As part of the purchase price allocation, the Company identified developed product rights for Auryxia as the primary intangible asset. The fair value of the developed product rights for Auryxia was determined using the multi-period excess earnings method which is a variation of the income approach, and is a valuation technique that provides an estimate of the fair value of an asset based on the principle that the value of an intangible asset is equal to the present value of the incremental after-tax cash flows attributable to the asset, after taking charges for the use of other assets employed by the business. Key estimates and assumptions used in this model were projected revenues and expenses related to the asset, estimated contributory asset charges, and a risk-adjusted discount rate of 20.0% used to calculate the present value of the future expected cash inflows from the asset. The intangible asset is being amortized on a straight-line basis over its estimated useful life, which at the time of the Merger was estimated to be nine years. During the second quarter of 2020, the Company identified indicators of impairment related to the developed product rights for Auryxia and recorded an impairment charge of $115.5 million and made a corresponding adjustment to the estimated useful life of the developed product rights for Auryxia from nine years to seven years. As part of the Company’s routine forecasting process during the fourth quarter of 2020, the Company prospectively adjusted the estimated useful life of the developed product rights for Auryxia from seven years to six years. This was not deemed an impairment indicator as of December 31, 2020 (see Note 9 for additional information).
The Company also identified executory contracts in the commercial supply agreements between Keryx and its contract manufacturers for Auryxia, which include future firm purchase commitments. These executory contracts were deemed to have an off-market element related to the amount of purchase commitments that exceed the current forecast and as such, the Company recorded a liability in purchase accounting. As of the acquisition date, the fair value of the off-market element was $29.5 million. During the year ended December 31, 2020, the Company recorded a $25.6 million increase to the liability for excess purchase commitments, and a corresponding charge to cost of goods sold largely driven by reductions in the short-term and long-term Auryxia revenue sales forecast. As of December 31, 2020 and 2019, the Company's liability for excess purchase commitments was $55.8 million and $30.2 million (see Note 16 for additional information).
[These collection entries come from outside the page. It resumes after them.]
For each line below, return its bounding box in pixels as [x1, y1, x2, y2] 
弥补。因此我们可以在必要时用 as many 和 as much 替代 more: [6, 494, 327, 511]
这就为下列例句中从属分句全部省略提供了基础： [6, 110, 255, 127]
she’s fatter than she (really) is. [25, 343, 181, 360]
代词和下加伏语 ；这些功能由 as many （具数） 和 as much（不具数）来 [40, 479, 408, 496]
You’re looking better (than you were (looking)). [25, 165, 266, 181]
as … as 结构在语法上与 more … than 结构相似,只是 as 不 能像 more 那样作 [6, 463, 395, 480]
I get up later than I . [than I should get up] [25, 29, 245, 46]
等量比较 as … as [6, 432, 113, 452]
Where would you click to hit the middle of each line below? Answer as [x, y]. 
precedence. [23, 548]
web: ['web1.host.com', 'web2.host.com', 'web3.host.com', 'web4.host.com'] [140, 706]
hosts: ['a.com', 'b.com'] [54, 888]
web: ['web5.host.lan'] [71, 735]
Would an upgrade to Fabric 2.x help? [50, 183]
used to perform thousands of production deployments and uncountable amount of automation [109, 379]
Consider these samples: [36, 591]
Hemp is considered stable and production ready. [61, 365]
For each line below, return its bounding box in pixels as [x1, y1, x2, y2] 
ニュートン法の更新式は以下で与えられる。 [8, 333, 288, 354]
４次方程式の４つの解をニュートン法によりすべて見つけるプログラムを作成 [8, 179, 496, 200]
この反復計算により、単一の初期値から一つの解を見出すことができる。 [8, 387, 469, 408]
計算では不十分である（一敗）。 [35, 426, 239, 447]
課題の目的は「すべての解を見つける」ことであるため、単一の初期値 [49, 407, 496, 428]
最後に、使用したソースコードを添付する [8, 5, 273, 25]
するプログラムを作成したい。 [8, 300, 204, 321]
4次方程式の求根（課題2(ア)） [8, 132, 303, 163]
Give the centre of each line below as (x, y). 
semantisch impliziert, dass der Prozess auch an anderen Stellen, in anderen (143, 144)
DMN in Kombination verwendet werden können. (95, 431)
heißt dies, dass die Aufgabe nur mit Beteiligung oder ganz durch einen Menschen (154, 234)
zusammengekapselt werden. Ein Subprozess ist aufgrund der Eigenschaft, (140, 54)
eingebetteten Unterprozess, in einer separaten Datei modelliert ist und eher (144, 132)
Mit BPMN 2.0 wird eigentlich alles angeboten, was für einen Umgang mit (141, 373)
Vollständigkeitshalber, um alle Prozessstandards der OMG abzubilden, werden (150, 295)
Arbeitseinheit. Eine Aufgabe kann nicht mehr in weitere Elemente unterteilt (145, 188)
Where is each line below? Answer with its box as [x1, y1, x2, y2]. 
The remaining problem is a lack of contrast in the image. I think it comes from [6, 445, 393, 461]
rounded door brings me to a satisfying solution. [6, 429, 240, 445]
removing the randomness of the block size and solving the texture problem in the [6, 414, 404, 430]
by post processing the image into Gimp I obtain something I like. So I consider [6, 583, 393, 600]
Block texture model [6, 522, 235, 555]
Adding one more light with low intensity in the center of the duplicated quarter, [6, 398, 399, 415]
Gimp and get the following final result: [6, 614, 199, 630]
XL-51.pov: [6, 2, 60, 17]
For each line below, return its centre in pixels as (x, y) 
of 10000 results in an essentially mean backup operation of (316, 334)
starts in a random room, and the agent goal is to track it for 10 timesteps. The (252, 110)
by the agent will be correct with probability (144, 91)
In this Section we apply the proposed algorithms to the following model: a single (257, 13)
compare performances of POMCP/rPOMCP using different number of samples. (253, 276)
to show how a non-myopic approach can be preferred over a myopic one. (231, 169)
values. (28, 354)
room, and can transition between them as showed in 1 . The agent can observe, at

The goodwill represents the excess of the purchase price over the estimated fair value of net assets acquired. The factors contributing to the recognition of goodwill were based on several strategic and synergistic benefits that were expected to be realized from the Merger. These benefits included the expectation that the combined company would establish itself as a leading renal company with enhanced position and large market opportunity, synergistic utilization of Keryx’s commercial organization, and strengthening the combined company’s financial profile. Such goodwill is not deductible for tax purposes.
In connection with the Merger, the Company identified a deferred tax liability of $35.1 million as a result of the difference in the book basis and tax basis related to the identifiable inventory, other intangible assets, net and other liability. In determining the deferred tax liability to be recorded the Company elected to first consider the recoverability of the deferred tax assets acquired in the acquisition before considering the recoverability of the acquirer’s existing deferred tax assets.